His point seems to be that, by going ‘beyond the science’, the anti-smoking community risks moving into the lunatic fringe, taking with it the credibility of the public. He uses the word ‘fanatical’ once or twice.
What Seigel and Graham have in common is a fear that current anti-smoking fervour might damage the future of the entire anti-smoking movement. Where they part company is in their tolerance of ‘denormalisation’ as a tool to achieve anti-smoking goals.
Denormalisation is an ugly word for an ugly concept.

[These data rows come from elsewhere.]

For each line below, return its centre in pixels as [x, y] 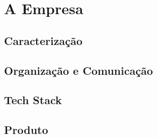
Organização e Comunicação [78, 70]
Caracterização [43, 40]
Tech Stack [33, 100]
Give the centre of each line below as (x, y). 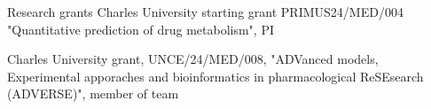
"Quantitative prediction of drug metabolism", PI (141, 29)
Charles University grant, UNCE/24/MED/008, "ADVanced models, (193, 59)
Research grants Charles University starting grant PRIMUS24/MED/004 (205, 12)
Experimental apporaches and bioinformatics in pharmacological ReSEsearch (215, 76)
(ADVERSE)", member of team (93, 93)
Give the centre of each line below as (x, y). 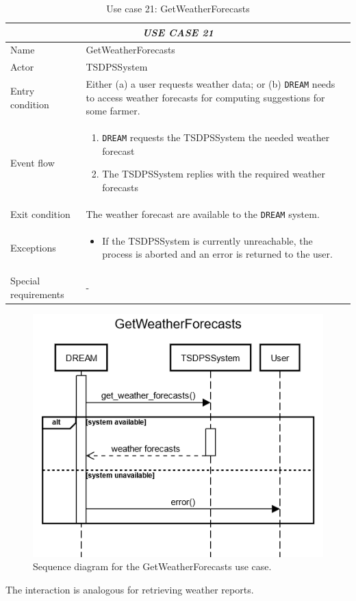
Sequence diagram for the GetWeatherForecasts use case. (152, 566)
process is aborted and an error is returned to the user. (217, 254)
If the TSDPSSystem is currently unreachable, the (207, 240)
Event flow (33, 162)
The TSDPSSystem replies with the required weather (214, 174)
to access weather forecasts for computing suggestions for (205, 97)
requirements (37, 294)
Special (25, 281)
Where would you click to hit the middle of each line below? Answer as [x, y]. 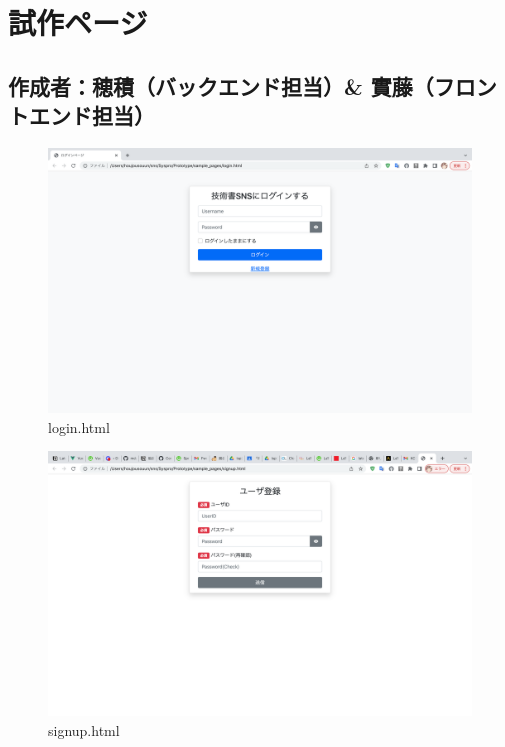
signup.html [84, 729]
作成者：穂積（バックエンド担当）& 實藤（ [221, 85]
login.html [79, 426]
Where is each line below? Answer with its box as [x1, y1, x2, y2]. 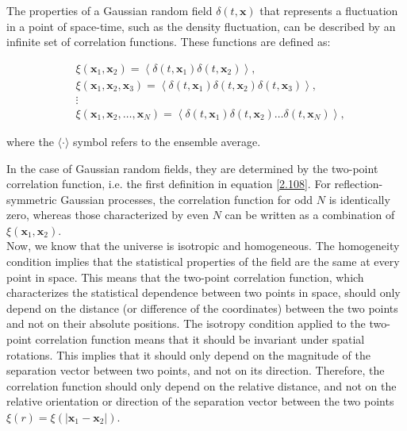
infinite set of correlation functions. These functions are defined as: [6, 33, 331, 50]
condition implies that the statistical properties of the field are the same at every [6, 253, 400, 270]
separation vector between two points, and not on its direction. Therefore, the [6, 362, 385, 379]
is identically [328, 190, 390, 207]
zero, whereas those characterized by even [6, 206, 209, 223]
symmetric [6, 190, 57, 207]
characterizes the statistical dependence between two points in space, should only [6, 284, 401, 301]
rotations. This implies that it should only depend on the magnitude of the [6, 346, 371, 363]
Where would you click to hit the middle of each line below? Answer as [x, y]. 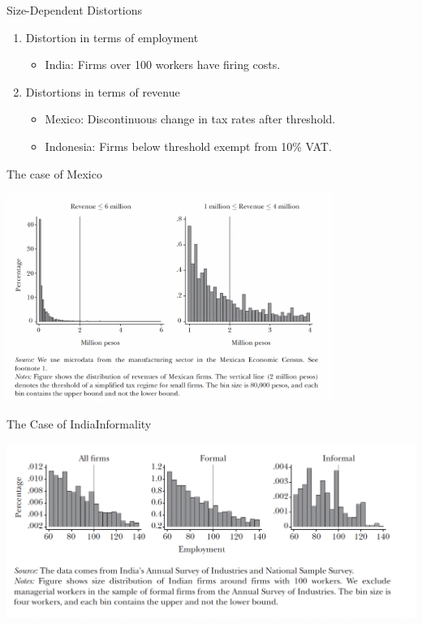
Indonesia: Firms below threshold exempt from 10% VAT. [188, 146]
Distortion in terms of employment [112, 37]
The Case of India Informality [79, 424]
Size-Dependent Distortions [75, 10]
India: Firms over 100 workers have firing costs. [163, 65]
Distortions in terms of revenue [103, 91]
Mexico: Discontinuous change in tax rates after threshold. [190, 119]
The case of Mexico [54, 173]
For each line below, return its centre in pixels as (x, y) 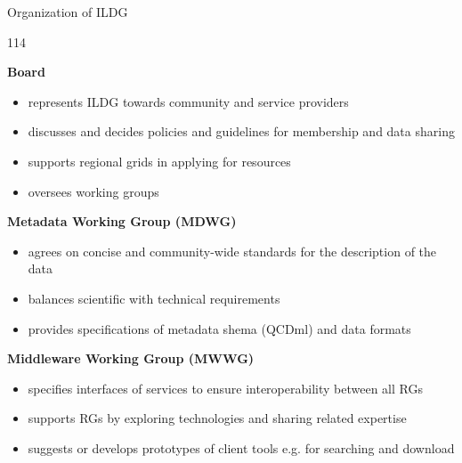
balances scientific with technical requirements (154, 298)
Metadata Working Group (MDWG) (122, 221)
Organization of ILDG (68, 12)
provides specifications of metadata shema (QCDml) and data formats (219, 328)
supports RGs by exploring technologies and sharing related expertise (217, 418)
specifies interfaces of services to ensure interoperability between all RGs (225, 388)
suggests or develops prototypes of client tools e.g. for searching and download (241, 447)
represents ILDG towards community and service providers (188, 101)
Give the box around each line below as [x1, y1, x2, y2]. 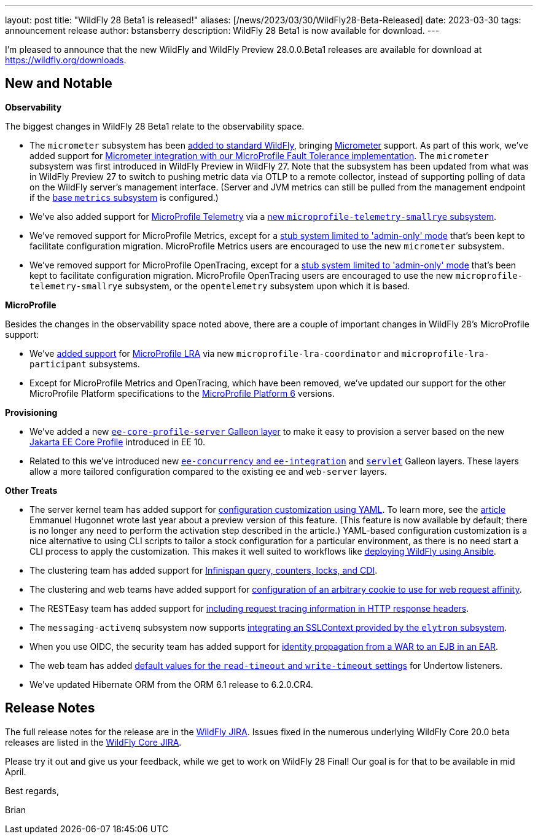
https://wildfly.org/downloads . [5, 55, 127, 65]
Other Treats [5, 485, 58, 496]
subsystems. [88, 358, 140, 369]
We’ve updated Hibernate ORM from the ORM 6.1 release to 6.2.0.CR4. [29, 679, 313, 690]
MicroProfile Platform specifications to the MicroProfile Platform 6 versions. [29, 388, 335, 399]
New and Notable [5, 76, 112, 92]
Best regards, [5, 785, 59, 796]
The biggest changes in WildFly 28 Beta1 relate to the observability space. [5, 120, 305, 131]
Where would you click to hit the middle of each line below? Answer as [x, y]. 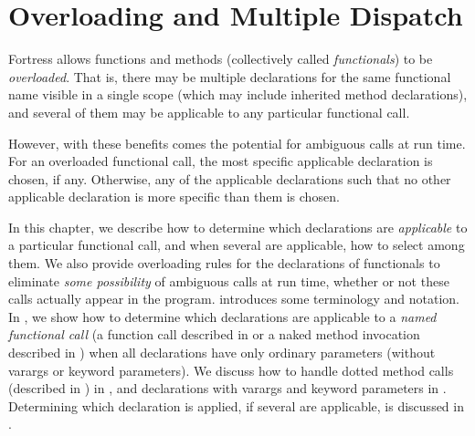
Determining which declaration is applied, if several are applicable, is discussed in [236, 405]
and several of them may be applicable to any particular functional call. [209, 112]
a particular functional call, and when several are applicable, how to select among [237, 245]
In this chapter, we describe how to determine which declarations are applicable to [238, 227]
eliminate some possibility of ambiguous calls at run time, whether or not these [229, 280]
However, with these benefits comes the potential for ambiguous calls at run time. [237, 143]
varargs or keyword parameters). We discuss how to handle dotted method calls [231, 370]
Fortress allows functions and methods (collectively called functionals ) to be [221, 59]
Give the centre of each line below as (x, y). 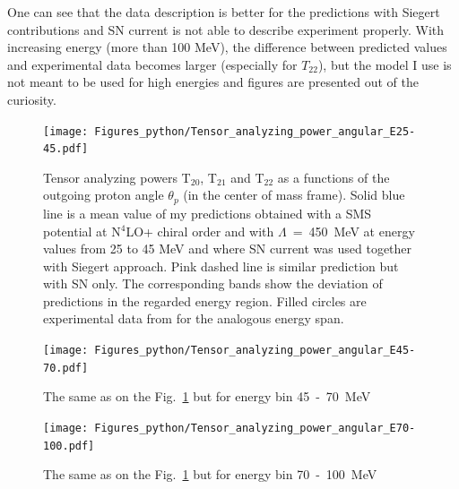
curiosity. (32, 99)
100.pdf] (69, 446)
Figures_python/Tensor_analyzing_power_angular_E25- (255, 131)
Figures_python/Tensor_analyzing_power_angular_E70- (255, 428)
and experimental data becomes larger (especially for (152, 64)
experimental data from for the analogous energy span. (194, 318)
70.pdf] (66, 368)
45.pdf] (66, 149)
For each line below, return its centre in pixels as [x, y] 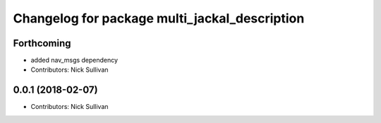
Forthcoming [42, 43]
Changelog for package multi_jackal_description [159, 18]
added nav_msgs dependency [74, 60]
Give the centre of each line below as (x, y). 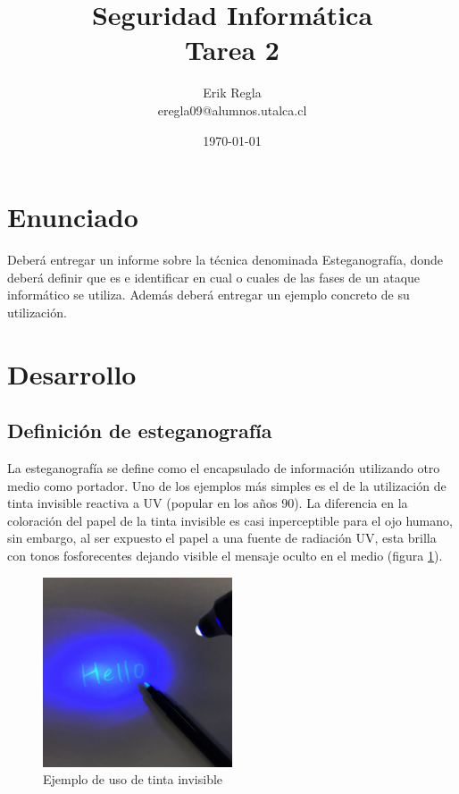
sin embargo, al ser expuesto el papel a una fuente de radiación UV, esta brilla (222, 538)
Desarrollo (72, 373)
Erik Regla (232, 93)
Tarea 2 (232, 50)
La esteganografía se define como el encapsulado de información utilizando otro (224, 467)
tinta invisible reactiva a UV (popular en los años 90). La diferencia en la (208, 503)
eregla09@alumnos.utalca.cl (232, 110)
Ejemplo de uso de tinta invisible (133, 779)
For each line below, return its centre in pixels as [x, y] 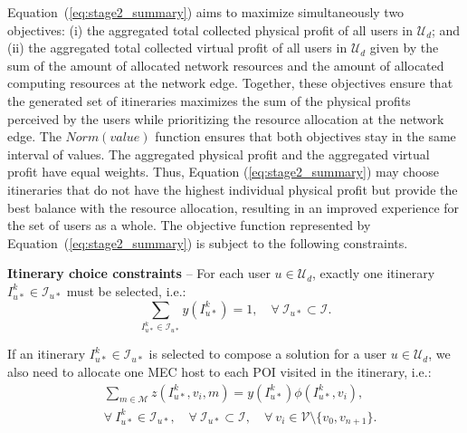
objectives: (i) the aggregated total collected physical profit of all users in [210, 29]
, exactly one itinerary [374, 273]
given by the [404, 48]
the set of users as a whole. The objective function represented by [189, 225]
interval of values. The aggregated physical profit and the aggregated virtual [219, 154]
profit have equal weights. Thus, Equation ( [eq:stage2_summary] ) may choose [224, 172]
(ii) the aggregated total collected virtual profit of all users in [177, 48]
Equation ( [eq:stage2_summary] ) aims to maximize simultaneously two [206, 12]
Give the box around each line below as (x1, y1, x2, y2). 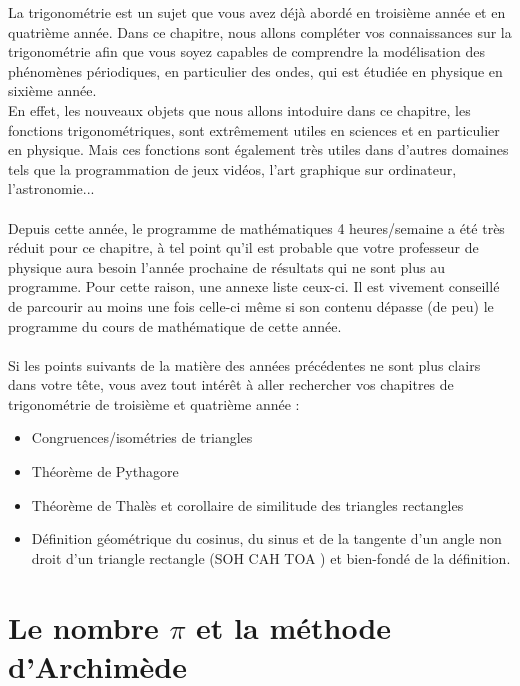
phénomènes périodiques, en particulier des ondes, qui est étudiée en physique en (8, 60, 503, 81)
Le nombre (8, 606, 159, 647)
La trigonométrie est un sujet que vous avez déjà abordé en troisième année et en (8, 2, 506, 22)
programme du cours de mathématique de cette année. (8, 315, 342, 336)
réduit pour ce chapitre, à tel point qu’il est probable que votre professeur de (8, 237, 479, 258)
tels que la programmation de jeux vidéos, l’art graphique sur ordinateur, (8, 158, 457, 179)
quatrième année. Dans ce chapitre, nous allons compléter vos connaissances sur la (8, 21, 512, 42)
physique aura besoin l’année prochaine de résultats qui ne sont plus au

It first pops up in Britain in the Royal College of Physicians report, ‘Ending tobacco smoking in Britain’, published in 2008.
Denormalising smoking, and hence reducing exposure to smoking products and role models, appears to be the most effective way to prevent the uptake of smoking by young people.
The obvious consequence of denormalising smoking – the denormalisation of smokers themselves – gets nary a mention in the RCP report.
Seigel appears to be genuinely repelled by the notion, but one wonders if this is only because the science isn’t there. The good doctor’s concern has always been the ‘protection’ of non-smokers from second hand smoke; if the science to underpin outdoor bans could somehow be conjured up, how keen would he be, then, to finger-wag the ‘fanatics’?
Dr. Hilary Graham is a different animal. She is, first and foremost, a class warrior who happens to have a side interest in making people stop smoking. Her criticism of denormalisation is that it only works on the middle classes. If the lower orders could only be raised to middle class status, she argues, they will all give up smoking in order to fit in. She criticises the anti-smoking movement for getting things back to front, and for pursuing a policy that has run out of steam. Far from denouncing ‘denormalisation, Dr. Graham would quite like to try it out on a less rigidly class-conscious country than Britain so she can see how it works out there.
Seigel is happy to engage with his critics. He is fully alive to the horrors of stigmatisation, even though he helped to kick start the process with his support for indoor smoking bans. For Dr. Hilary Graham, tucked away in Area 2 at York University, the world is her laboratory and we, the little people, no more than the lab rats in it.